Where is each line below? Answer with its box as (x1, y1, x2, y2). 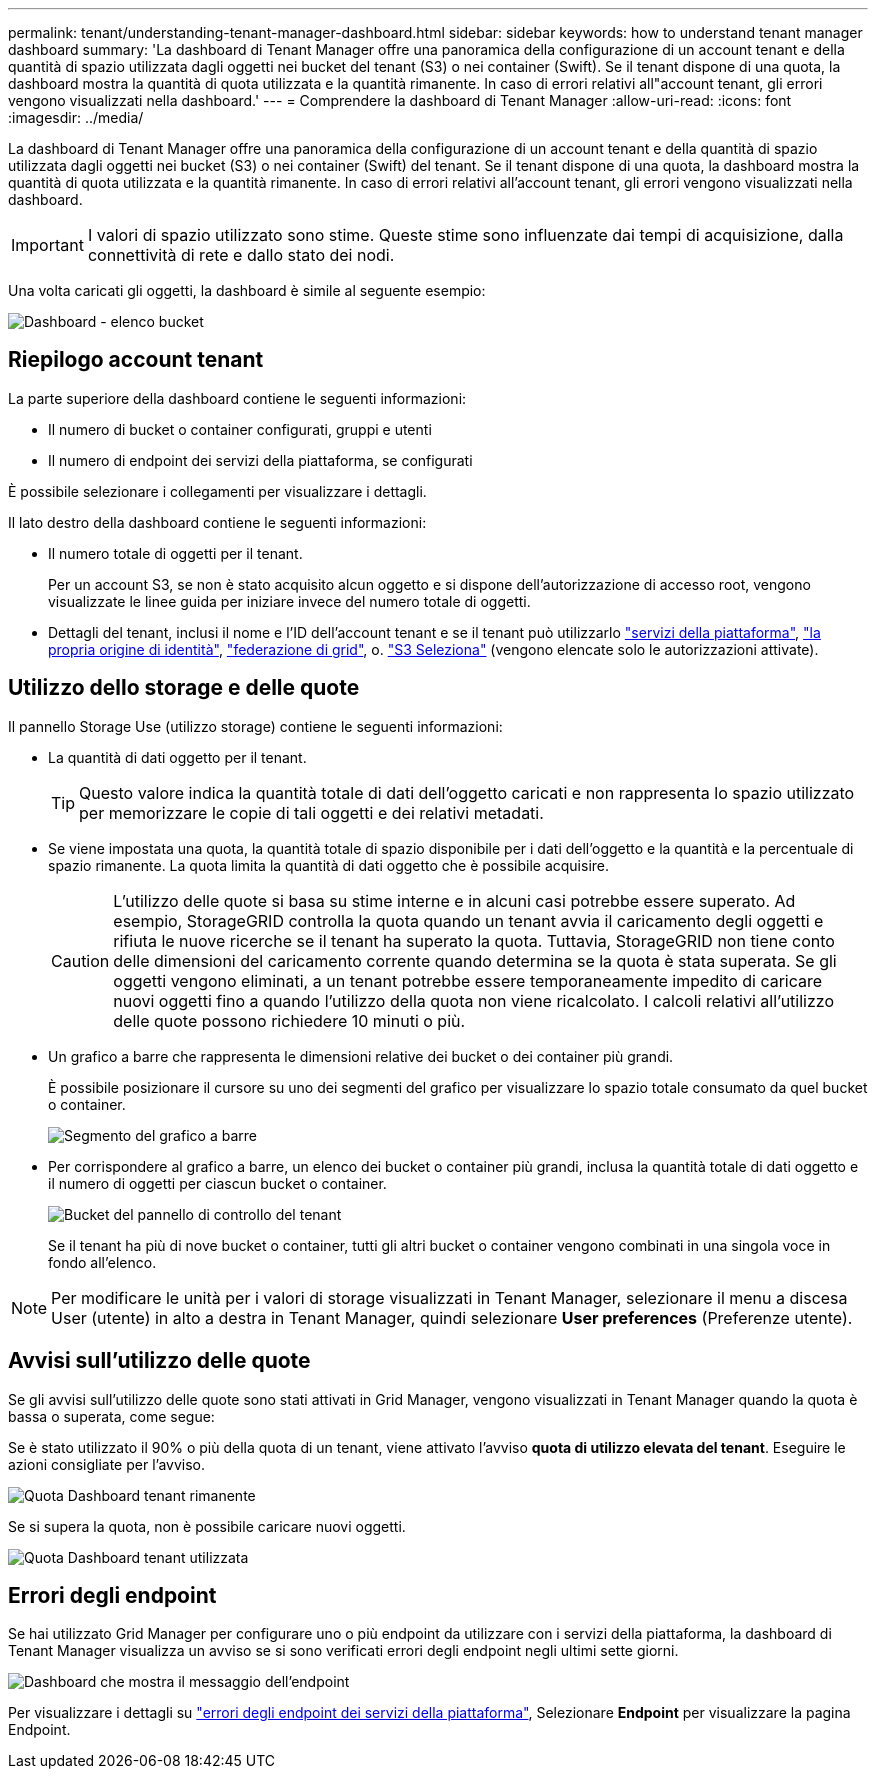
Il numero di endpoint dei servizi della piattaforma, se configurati (48, 451, 473, 469)
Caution (51, 950, 110, 971)
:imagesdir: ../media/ (8, 109, 144, 126)
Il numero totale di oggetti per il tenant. (48, 544, 303, 562)
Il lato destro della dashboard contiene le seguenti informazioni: (8, 513, 427, 531)
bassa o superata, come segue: (8, 1407, 215, 1425)
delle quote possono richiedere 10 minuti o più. (113, 1010, 466, 1031)
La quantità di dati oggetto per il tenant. (48, 748, 307, 766)
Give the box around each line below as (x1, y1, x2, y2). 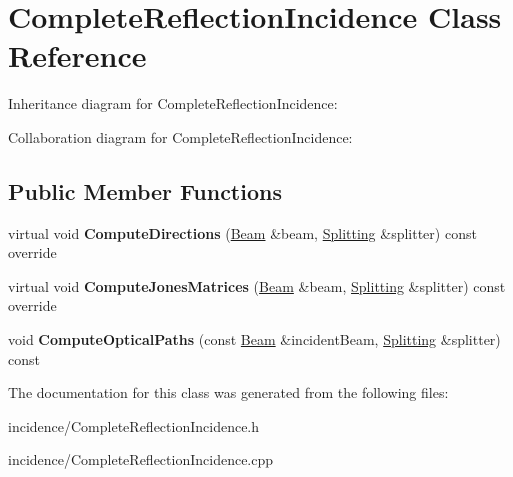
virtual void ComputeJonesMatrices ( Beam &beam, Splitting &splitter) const (8, 275, 506, 296)
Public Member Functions (8, 175, 282, 206)
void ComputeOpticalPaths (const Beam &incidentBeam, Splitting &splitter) (8, 329, 501, 350)
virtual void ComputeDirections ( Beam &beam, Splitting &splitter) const (8, 222, 477, 243)
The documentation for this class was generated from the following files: (8, 382, 449, 403)
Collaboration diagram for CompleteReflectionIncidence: (8, 126, 353, 147)
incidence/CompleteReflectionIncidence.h (8, 415, 260, 436)
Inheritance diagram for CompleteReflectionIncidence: (8, 93, 338, 114)
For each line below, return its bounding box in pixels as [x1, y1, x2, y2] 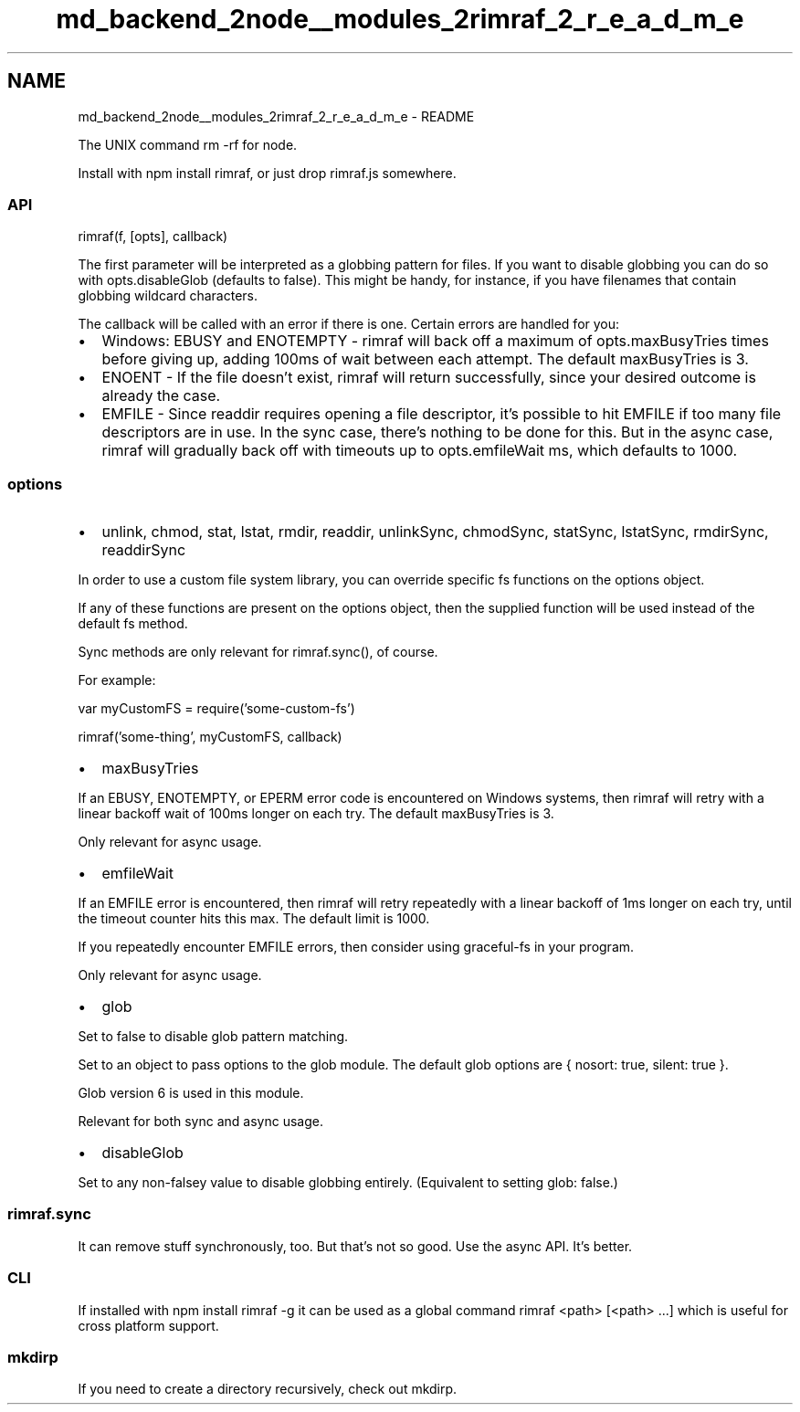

:: Work to complete ::
Give an exact copy of the listing above that leaves out every picture.

:: Written response ::
Where is each line below? Answer with its box as (x1, y1, x2, y2). 
Il numero di endpoint dei servizi della piattaforma, se configurati (48, 451, 473, 469)
Caution (51, 950, 110, 971)
:imagesdir: ../media/ (8, 109, 144, 126)
Il numero totale di oggetti per il tenant. (48, 544, 303, 562)
Il lato destro della dashboard contiene le seguenti informazioni: (8, 513, 427, 531)
bassa o superata, come segue: (8, 1407, 215, 1425)
delle quote possono richiedere 10 minuti o più. (113, 1010, 466, 1031)
La quantità di dati oggetto per il tenant. (48, 748, 307, 766)
Give the box around each line below as (x1, y1, x2, y2). 
virtual void ComputeJonesMatrices ( Beam &beam, Splitting &splitter) const (8, 275, 506, 296)
Public Member Functions (8, 175, 282, 206)
void ComputeOpticalPaths (const Beam &incidentBeam, Splitting &splitter) (8, 329, 501, 350)
virtual void ComputeDirections ( Beam &beam, Splitting &splitter) const (8, 222, 477, 243)
The documentation for this class was generated from the following files: (8, 382, 449, 403)
Collaboration diagram for CompleteReflectionIncidence: (8, 126, 353, 147)
incidence/CompleteReflectionIncidence.h (8, 415, 260, 436)
Inheritance diagram for CompleteReflectionIncidence: (8, 93, 338, 114)
For each line below, return its bounding box in pixels as [x1, y1, x2, y2] 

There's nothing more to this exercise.